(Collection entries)
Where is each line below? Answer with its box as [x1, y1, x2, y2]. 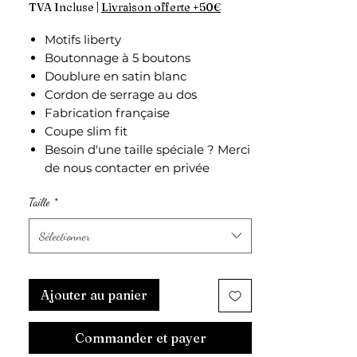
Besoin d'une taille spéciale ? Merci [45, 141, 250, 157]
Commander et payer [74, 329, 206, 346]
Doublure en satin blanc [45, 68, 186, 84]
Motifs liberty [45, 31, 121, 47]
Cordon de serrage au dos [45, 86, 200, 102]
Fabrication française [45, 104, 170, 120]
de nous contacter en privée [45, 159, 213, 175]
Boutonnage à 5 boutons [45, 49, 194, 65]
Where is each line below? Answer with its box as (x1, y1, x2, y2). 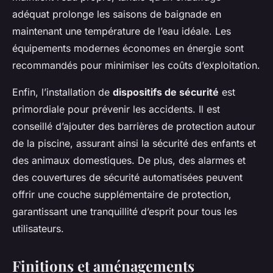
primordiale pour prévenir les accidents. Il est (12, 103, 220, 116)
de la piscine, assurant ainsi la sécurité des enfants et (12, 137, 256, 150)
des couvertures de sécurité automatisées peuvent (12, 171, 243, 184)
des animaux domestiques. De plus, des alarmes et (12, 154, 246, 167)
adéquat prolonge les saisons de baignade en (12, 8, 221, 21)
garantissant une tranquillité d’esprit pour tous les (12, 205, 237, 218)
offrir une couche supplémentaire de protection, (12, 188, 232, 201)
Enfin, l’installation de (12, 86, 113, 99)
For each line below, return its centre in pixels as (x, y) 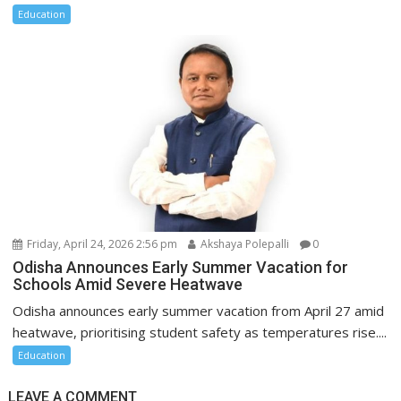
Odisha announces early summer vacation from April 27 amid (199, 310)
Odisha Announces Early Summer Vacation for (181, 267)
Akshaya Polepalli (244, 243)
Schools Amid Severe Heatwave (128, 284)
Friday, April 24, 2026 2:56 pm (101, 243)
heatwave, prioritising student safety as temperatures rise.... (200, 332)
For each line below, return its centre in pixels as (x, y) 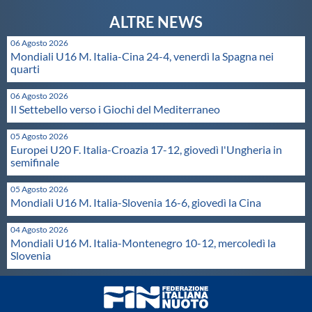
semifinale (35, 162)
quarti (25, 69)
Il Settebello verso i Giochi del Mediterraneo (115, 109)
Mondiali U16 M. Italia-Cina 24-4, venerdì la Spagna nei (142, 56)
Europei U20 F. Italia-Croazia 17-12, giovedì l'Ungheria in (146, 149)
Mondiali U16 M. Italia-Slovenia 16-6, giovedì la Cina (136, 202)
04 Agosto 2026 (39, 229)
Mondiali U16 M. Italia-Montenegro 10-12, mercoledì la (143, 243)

...

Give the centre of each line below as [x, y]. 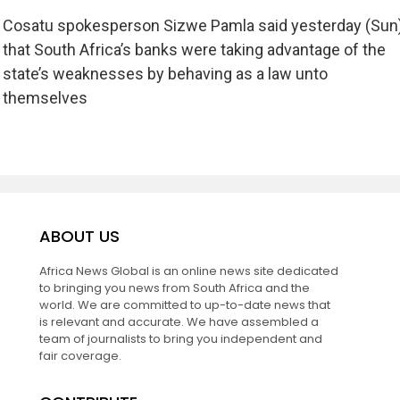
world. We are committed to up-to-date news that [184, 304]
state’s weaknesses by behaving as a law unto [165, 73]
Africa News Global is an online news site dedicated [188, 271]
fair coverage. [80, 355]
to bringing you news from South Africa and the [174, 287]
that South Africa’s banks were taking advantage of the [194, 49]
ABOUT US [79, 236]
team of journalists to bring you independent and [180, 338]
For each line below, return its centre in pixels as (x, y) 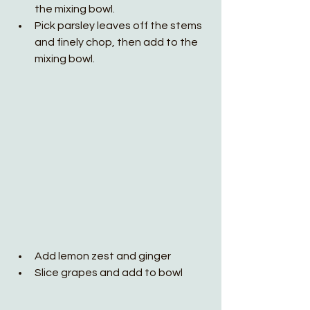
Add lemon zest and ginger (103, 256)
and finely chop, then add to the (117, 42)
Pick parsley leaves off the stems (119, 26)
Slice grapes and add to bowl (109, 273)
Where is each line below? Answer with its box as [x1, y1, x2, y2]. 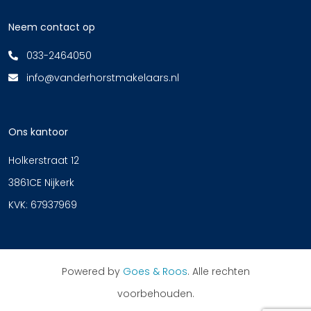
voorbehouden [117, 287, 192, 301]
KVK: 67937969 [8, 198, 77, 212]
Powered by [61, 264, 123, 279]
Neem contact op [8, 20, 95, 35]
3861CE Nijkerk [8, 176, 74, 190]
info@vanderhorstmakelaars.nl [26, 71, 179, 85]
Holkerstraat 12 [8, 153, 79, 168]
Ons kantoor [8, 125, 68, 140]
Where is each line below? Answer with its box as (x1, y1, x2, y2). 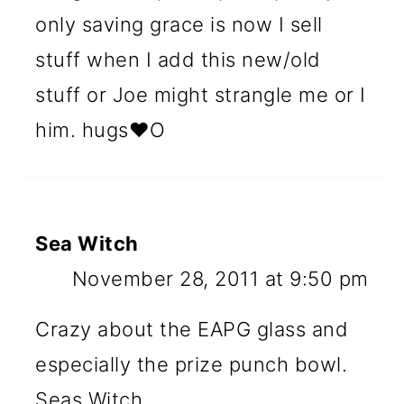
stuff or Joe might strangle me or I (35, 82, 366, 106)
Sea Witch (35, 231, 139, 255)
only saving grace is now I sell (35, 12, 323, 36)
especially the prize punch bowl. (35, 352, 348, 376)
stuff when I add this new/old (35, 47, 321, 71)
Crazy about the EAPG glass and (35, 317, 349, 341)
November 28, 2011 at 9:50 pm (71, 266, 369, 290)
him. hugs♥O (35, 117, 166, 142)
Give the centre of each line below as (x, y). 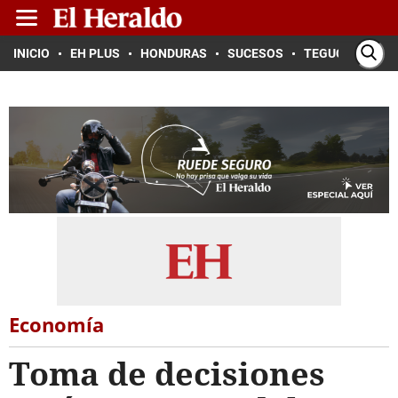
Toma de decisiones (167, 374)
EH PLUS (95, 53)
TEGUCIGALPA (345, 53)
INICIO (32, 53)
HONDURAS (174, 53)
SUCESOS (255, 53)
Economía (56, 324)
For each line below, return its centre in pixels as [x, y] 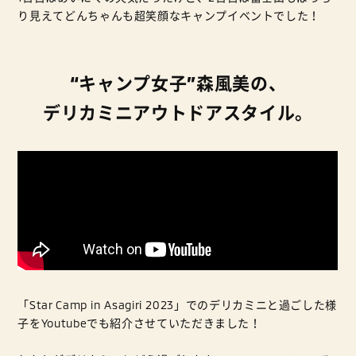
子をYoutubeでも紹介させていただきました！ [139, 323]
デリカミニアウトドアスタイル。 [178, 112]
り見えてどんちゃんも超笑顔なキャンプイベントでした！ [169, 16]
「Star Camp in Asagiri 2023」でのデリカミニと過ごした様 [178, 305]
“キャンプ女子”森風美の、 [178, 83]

---

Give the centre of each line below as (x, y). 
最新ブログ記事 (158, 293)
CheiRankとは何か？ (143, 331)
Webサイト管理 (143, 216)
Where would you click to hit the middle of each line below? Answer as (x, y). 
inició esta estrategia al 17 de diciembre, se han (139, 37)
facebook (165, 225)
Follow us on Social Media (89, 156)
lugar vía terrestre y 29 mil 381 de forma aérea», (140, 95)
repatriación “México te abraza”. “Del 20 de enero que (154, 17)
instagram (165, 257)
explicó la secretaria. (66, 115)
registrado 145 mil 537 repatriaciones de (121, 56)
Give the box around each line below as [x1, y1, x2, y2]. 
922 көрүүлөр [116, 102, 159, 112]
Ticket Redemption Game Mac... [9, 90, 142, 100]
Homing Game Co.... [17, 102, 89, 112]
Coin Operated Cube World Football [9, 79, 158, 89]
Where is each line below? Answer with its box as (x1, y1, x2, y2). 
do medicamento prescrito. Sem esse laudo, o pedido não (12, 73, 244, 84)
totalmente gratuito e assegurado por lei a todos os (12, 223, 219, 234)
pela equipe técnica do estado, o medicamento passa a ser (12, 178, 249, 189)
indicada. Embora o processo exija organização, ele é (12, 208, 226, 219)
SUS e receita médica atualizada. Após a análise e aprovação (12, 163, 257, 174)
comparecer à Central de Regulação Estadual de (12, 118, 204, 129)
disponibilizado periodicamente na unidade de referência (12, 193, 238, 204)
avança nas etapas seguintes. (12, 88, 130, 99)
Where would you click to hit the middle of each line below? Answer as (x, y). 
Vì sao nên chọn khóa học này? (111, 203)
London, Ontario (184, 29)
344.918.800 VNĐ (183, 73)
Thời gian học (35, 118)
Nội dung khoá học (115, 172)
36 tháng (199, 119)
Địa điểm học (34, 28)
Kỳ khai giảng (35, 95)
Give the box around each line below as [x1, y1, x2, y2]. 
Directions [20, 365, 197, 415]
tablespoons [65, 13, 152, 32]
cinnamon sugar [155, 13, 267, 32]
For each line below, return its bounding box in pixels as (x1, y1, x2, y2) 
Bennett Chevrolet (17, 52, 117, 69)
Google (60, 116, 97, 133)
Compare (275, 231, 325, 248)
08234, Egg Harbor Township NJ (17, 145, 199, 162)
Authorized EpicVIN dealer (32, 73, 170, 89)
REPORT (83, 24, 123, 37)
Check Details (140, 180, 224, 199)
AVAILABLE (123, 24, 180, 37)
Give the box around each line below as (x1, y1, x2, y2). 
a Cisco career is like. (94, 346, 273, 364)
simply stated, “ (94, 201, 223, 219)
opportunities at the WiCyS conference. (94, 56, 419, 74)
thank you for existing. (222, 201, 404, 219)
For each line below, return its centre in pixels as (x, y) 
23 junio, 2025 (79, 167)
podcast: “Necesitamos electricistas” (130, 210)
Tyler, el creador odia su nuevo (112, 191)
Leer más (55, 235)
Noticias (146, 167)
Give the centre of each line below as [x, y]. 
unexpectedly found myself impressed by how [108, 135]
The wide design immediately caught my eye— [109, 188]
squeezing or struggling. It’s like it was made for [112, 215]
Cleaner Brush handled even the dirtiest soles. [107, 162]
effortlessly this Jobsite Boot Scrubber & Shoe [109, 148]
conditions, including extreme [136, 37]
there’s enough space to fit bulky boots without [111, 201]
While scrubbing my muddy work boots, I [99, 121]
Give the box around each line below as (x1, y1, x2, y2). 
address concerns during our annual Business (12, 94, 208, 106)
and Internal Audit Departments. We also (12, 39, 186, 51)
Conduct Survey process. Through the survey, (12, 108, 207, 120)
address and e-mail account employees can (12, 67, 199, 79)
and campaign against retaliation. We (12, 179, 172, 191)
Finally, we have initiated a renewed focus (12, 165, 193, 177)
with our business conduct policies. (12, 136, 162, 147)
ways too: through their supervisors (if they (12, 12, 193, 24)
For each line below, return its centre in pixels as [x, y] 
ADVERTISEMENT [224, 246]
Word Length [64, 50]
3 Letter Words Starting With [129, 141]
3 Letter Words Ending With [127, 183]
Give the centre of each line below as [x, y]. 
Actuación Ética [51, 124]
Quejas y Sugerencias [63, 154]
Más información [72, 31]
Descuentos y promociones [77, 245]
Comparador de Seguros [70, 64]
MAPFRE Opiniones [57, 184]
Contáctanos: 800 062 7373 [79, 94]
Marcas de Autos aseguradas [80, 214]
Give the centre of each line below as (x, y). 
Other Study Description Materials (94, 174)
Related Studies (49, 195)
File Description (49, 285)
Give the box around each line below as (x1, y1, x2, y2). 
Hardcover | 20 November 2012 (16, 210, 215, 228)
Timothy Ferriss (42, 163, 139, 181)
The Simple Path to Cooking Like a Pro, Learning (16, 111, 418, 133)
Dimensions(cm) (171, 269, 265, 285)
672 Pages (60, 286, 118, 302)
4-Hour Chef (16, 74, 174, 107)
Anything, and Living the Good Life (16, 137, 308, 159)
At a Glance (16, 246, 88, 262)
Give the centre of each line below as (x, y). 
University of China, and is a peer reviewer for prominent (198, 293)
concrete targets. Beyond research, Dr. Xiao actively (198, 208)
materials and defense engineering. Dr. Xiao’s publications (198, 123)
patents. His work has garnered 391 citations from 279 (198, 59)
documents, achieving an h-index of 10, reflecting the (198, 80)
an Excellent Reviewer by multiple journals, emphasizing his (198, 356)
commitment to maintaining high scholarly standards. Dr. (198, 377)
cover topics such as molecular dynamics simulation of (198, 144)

▸ About this task
Only lines containing the word "work" should appear in the answer, and every such line from the records above must be there.

▸ Exercise answer
While scrubbing my muddy work boots, I [99, 121]
patents. His work has garnered 391 citations from 279 (198, 59)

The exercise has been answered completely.